そう決めていた。だから生き残らねばならない。
たとえ奴隷と身分を貶められたとしても、かまわなかった。
小さな剣があってよかった。視線をゆっくりと剣に落とす。
長い剣を扱うには不安が先立った。今まで剣など触ったことなど無かったからだ。
しかしこれくらいの小さなものであれば十分扱えるだろう。
鉄の扉が開かれ、そして閉じられる。
少年はばら撒かれただけの藁の上へ腰を落とす。
剣はこの牢に戻される前、厳重に封印された。麻の布地で抜けぬように巻かれたのだ。両手を固定された状態で、麻布を解くには無理がある。
少年は短剣を胸に抱く。
自分でも信じられないが、この短剣が呼んだ気がしたのだ。
己を振るえ、と。
幻聴かもしれない。だがそれでもよかった。
体の至る所がずきずきと痛む。
少年は冷たい石の上で横たわり、体を丸めた。
眠れるだろうか。
考えるのは明日の事ばかりだ。
明日が一つ目の難関となるだろう。
果たして出来るだろうか。少年は震える体を抱きしめる。
出来なければ死ぬ。
嫌だ、死にたくない。
しかし今のままでは、時間の問題と言えた。
少年は瞼を閉じた。眠るのだと自分に言い聞かせる。
両手で抱きしめるのは、先ほど手にしたばかりの短剣だ。
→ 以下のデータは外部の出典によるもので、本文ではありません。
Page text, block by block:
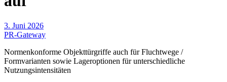
3. Juni 2026
PR-Gateway
Normenkonforme Objekttürgriffe auch für Fluchtwege /
Formvarianten sowie Lageroptionen für unterschiedliche
Nutzungsintensitäten
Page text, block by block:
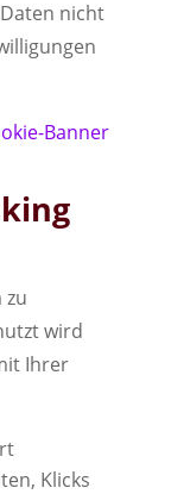
nicht
Banner
zu
wird
Ihrer
Klicks
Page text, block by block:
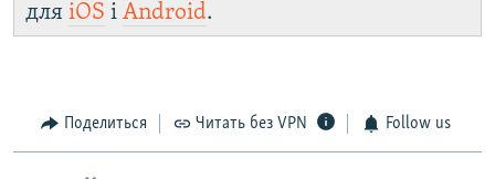
для iOS і Android.
Поделиться Читать без VPN Follow us
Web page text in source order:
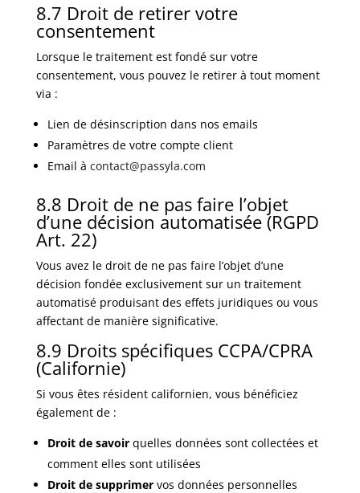
8.7 Droit de retirer votre
consentement
Lorsque le traitement est fondé sur votre
consentement, vous pouvez le retirer à tout moment
via :
Lien de désinscription dans nos emails
Paramètres de votre compte client
Email à contact@passyla.com
8.8 Droit de ne pas faire l’objet
d’une décision automatisée (RGPD
Art. 22)
Vous avez le droit de ne pas faire l’objet d’une
décision fondée exclusivement sur un traitement
automatisé produisant des effets juridiques ou vous
affectant de manière significative.
8.9 Droits spécifiques CCPA/CPRA
(Californie)
Si vous êtes résident californien, vous bénéficiez
également de :
Droit de savoirquelles données sont collectées et
comment elles sont utilisées
Droit de supprimervos données personnelles
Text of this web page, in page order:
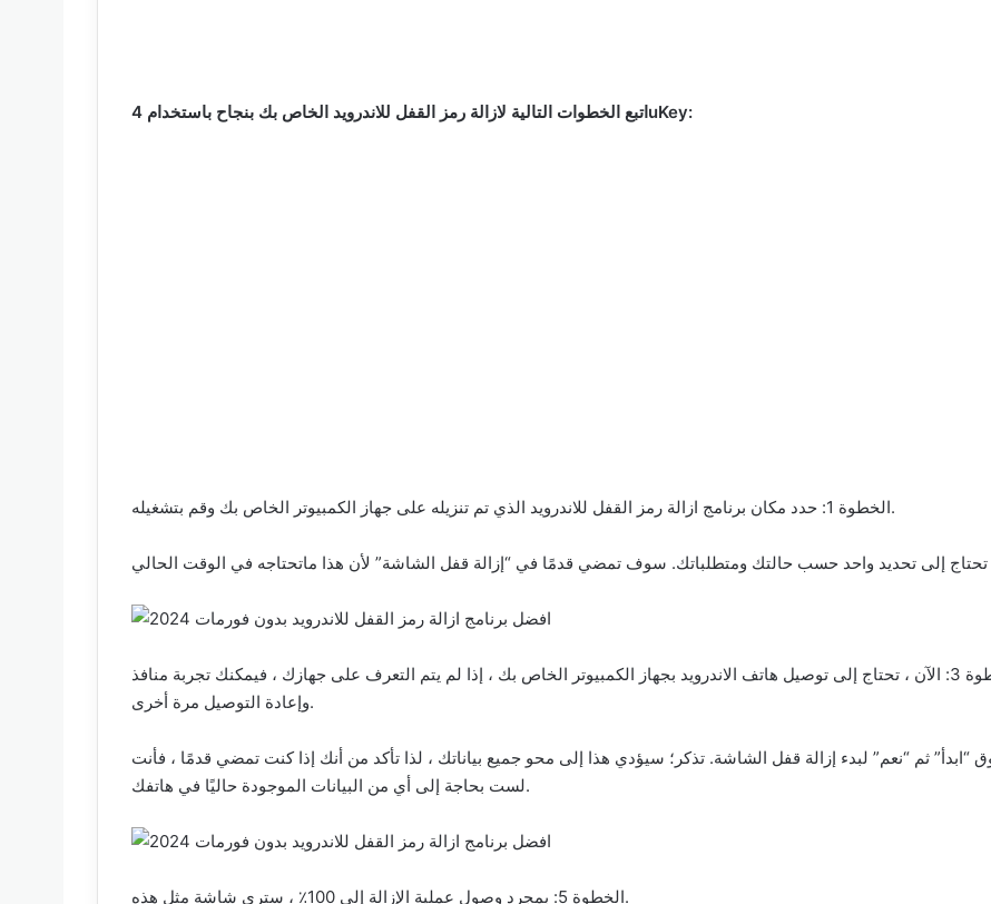
اتبع الخطوات التالية لازالة رمز القفل للاندرويد الخاص بك بنجاح باستخدام 4uKey:
الخطوة 1: حدد مكان برنامج ازالة رمز القفل للاندرويد الذي تم تنزيله على جهاز الكمبيوتر الخاص بك وقم بتشغيله.
الخطوة 3: الآن ، تحتاج إلى توصيل هاتف الاندرويد بجهاز الكمبيوتر الخاص بك ، إذا لم يتم التعرف على جهازك ، فيمكنك تجربة منافذ USB مختلفة ، وإعادة التشغيل أو إلغاء التوصيل
وإعادة التوصيل مرة أخرى.
فوق “ابدأ” ثم “نعم” لبدء إزالة قفل الشاشة. تذكر؛ سيؤدي هذا إلى محو جميع بياناتك ، لذا تأكد من أنك إذا كنت تمضي قدمًا ، فأنت
لست بحاجة إلى أي من البيانات الموجودة حاليًا في هاتفك.
الخطوة 5: بمجرد وصول عملية الإزالة إلى 100٪ ، سترى شاشة مثل هذه.
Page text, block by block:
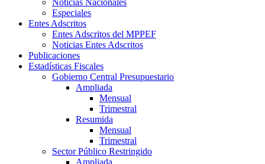
Noticias Nacionales
Especiales
Entes Adscritos
Entes Adscritos del MPPEF
Noticias Entes Adscritos
Publicaciones
Estadísticas Fiscales
Gobierno Central Presupuestario
Ampliada
Mensual
Trimestral
Resumida
Mensual
Trimestral
Sector Público Restringido
Ampliada
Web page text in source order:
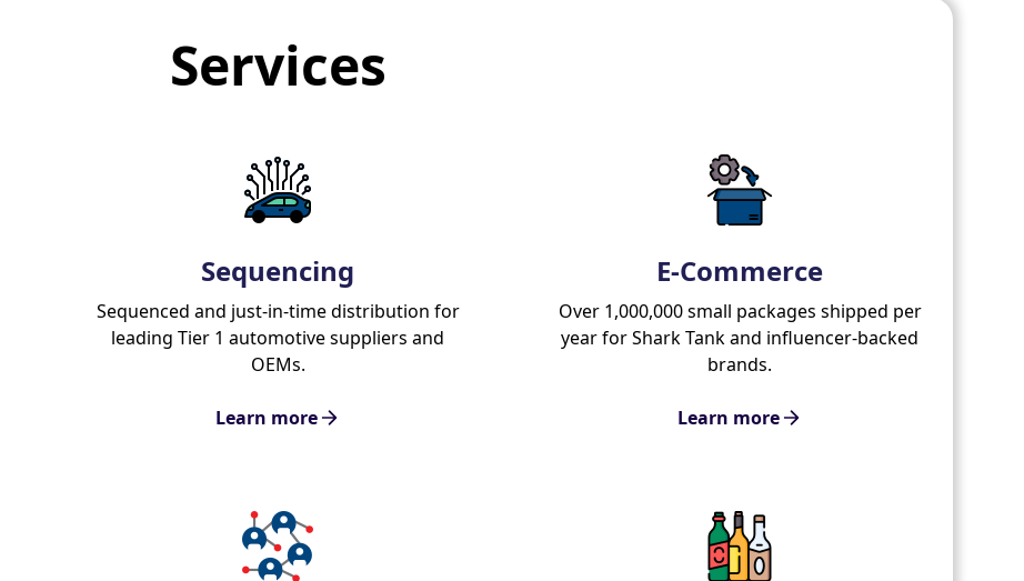
Services
Sequencing
Sequenced and just-in-time distribution for
leading Tier 1 automotive suppliers and
OEMs.
Learn more
E-Commerce
Over 1,000,000 small packages shipped per
year for Shark Tank and influencer-backed
brands.
Learn more
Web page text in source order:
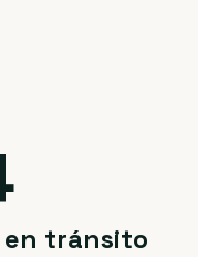
en tránsito
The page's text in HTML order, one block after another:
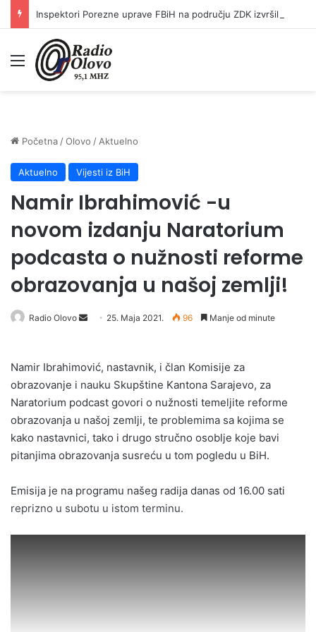
Meni
Početna /Olovo / Aktuelno
Aktuelno Vijesti iz BiH
Namir Ibrahimović -u
novom izdanju Naratorium
podcasta o nužnosti reforme
obrazovanja u našoj zemlji!
Radio Olovo
Send 25. Maja 2021. 96 Manje od minute
Namir Ibrahimović, nastavnik, i član Komisije za
obrazovanje i nauku Skupštine Kantona Sarajevo, za
Naratorium podcast govori o nužnosti temeljite reforme
obrazovanja u našoj zemlji, te problemima sa kojima se
kako nastavnici, tako i drugo stručno osoblje koje bavi
pitanjima obrazovanja susreću u tom pogledu u BiH.
Emisija je na programu našeg radija danas od 16.00 sati
reprizno u subotu u istom terminu.
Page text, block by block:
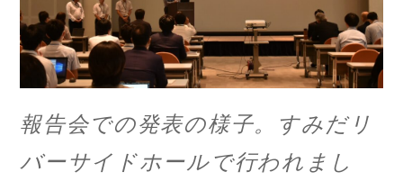
報告会での発表の様子。すみだリ
バーサイドホールで行われまし
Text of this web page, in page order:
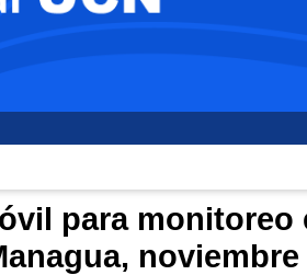
para
noviembre
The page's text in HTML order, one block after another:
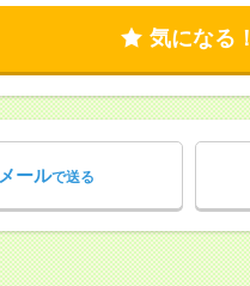
気になる！
メールで送る
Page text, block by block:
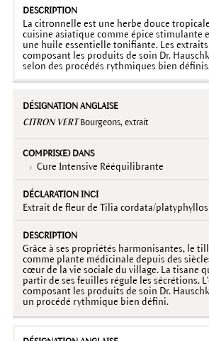
La citronnelle est une herbe douce
cuisine asiatique comme épice stimulante
une huile essentielle tonifiante. Les
composant les produits de soin Dr.
selon des procédés rythmiques bien
CITRON VERTBourgeons, extrait
Cure Intensive Rééquilibrante
Extrait de fleur de Tilia cordata/platyphyllos
Grâce à ses propriétés harmonisantes, le
comme plante médicinale depuis des
cœur de la vie sociale du village. La tisane
partir de ses feuilles régule les sécrétions.
composant les produits de soin Dr.
un procédé rythmique bien défini.
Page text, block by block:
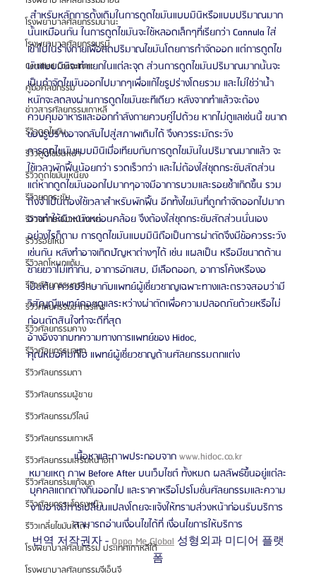
โรงพยาบาลศัลยกรรมนานะ
โรงพยาบาลศัลยกรรมรูบี
Certified Consultant
คู่มือศัลยกรรม
ข่าวสารศัลยกรรมเกาหลี
รีวิวดูดไขมัน
รีวิวดูดไขมันหน้า
รีวิวดูดไขมันเหนียง
รีวิวยกกระชับ
รีวิวยกกระชับหน้าผาก
รีวิวร้อยไหม
รีวิวลดโหนกแก้ม
รีวิวศัลยกรรมกราม
รีวิวศัลยกรรมขากรรไกร
รีวิวศัลยกรรมคาง
รีวิวศัลยกรรมจมูก
รีวิวศัลยกรรมตา
รีวิวศัลยกรรมผู้ชาย
รีวิวศัลยกรรมวีไลน์
รีวิวศัลยกรรมเกาหลี
รีวิวศัลยกรรมเสริมหน้าอก
รีวิวศัลยกรรมแก้จมูก
รีวิวศัลยกรรมโครงหน้า
รีวิวเกลี่ยไขมันใต้ตา
โรงพยาบาลศัลยกรรม ประเทศเกาหลีใต้
โรงพยาบาลศัลยกรรมจีเอ็นจี
สำหรับหลักการดั้งเดิมในการดูดไขมันแบบมินิหรือแบบปริมาณมาก
นั้นเหมือนกัน ในการดูดไขมันจะใช้หลอดเล็กๆที่เรียกว่า Cannula ใส่
เข้าไปในร่างกายเพื่อลดปริมาณไขมันโดยการกำจัดออก แต่การดูดไข
มันแบบมินิจะทำแยกในแต่ละจุด ส่วนการดูดไขมันปริมาณมากนั้นจะ
เป็นกำจัดไขมันออกไปมากๆเพื่อแก้ไขรูปร่างโดยรวม และไม่ใช่ว่าน้ำ
หนักจะลดลงผ่านการดูดไขมันซะทีเดียว หลังจากทำแล้วจะต้อง
ควบคุมอาหารและออกกำลังกายควบคู่ไปด้วย หากไม่ดูแลเช่นนี้ ขนาด
ของรูปร่างอาจกลับไปสู่สภาพเดิมได้ จึงควรระมัดระวัง
การดูดไขมันแบบมินิเมื่อเทียบกับการดูดไขมันในปริมาณมากแล้ว จะ
ใช้เวลาพักฟื้นน้อยกว่า รวดเร็วกว่า และไม่ต้องใส่ชุดกระชับสัดส่วน
แต่หากดูดไขมันออกไปมากๆอาจมีอาการบวมและรอยช้ำเกิดขึ้น รวม
ถึงจำเป็นต้องใช้เวลาสำหรับพักฟื้น อีกทั้งไขมันที่ถูกกำจัดออกไปมาก
อาจทำให้ผิวหนังหย่อนคล้อย จึงต้องใส่ชุดกระชับสัดส่วนนั่นเอง
อย่างไรก็ตาม การดูดไขมันแบบมินิถือเป็นการผ่าตัดจึงมีข้อควรระวัง
เช่นกัน หลังทำอาจเกิดปัญหาต่างๆได้ เช่น แผลเป็น หรือมีขนาดด้าน
ซ้ายขวาไม่เท่ากัน, อาการอักเสบ, มีเลือดออก, อาการโค้งหรืองอ
เป็นต้น ควรปรึกษากับแพทย์ผู้เชี่ยวชาญเฉพาะทางและตรวจสอบว่ามี
วิสัญญีแพทย์คอยดูแลระหว่างผ่าตัดเพื่อความปลอดภัยด้วยหรือไม่
ก่อนตัดสินใจทำจะดีที่สุด
อ้างอิงจากบทความทางการแพทย์ของ Hidoc,
คุณหมอคิมกีโฮ แพทย์ผู้เชี่ยวชาญด้านศัลยกรรมตกแต่ง
เนื้อหาและภาพประกอบจาก www.hidoc.co.kr
หมายเหตุ ภาพ Before After บนเว็บไซต์ ทั้งหมด ผลลัพธ์ขึ้นอยู่แต่ละ
บุคคลแตกต่างกันออกไป และราคาหรือโปรโมชั่นศัลยกรรมและความ
งามอาจมีการเปลี่ยนแปลงโดยจะแจ้งให้ทราบล่วงหน้าก่อนรับบริการ
สามารถอ่านเงื่อนไขได้ที่ เงื่อนไขการให้บริการ
번역 저작권자 - Oppa Me Global 성형외과 미디어 플랫
폼
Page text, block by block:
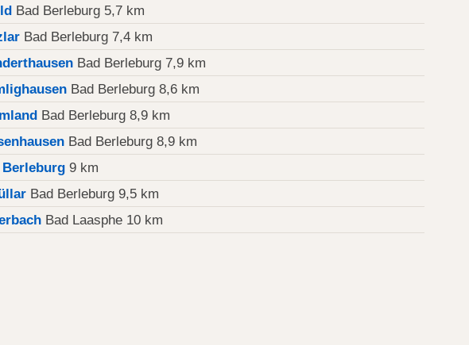
Bad Berleburg 5,7 km
Bad Berleburg 7,4 km
Bad Berleburg 7,9 km
Bad Berleburg 8,6 km
Bad Berleburg 8,9 km
Bad Berleburg 8,9 km
Berleburg 9 km
Bad Berleburg 9,5 km
Bad Laasphe 10 km

つい先ほどからなぜか、体にこの短剣を近づければ痛みが遠のくような気がした。体を包み込むようなこの温かさは、そう、母に抱きしめられたときのものに似ている。自分を護るための短剣だ。親近感を覚えてもおかしくは無いだろうが、少年は唇へ微かな笑みを乗せる。
「必ず生き延びて・・・」
それは決意だ。
声に出し自分へと言い聞かせる。
『所有者との連結が発生しました』
短剣は静かに少年の鼓動に耳を済ませる。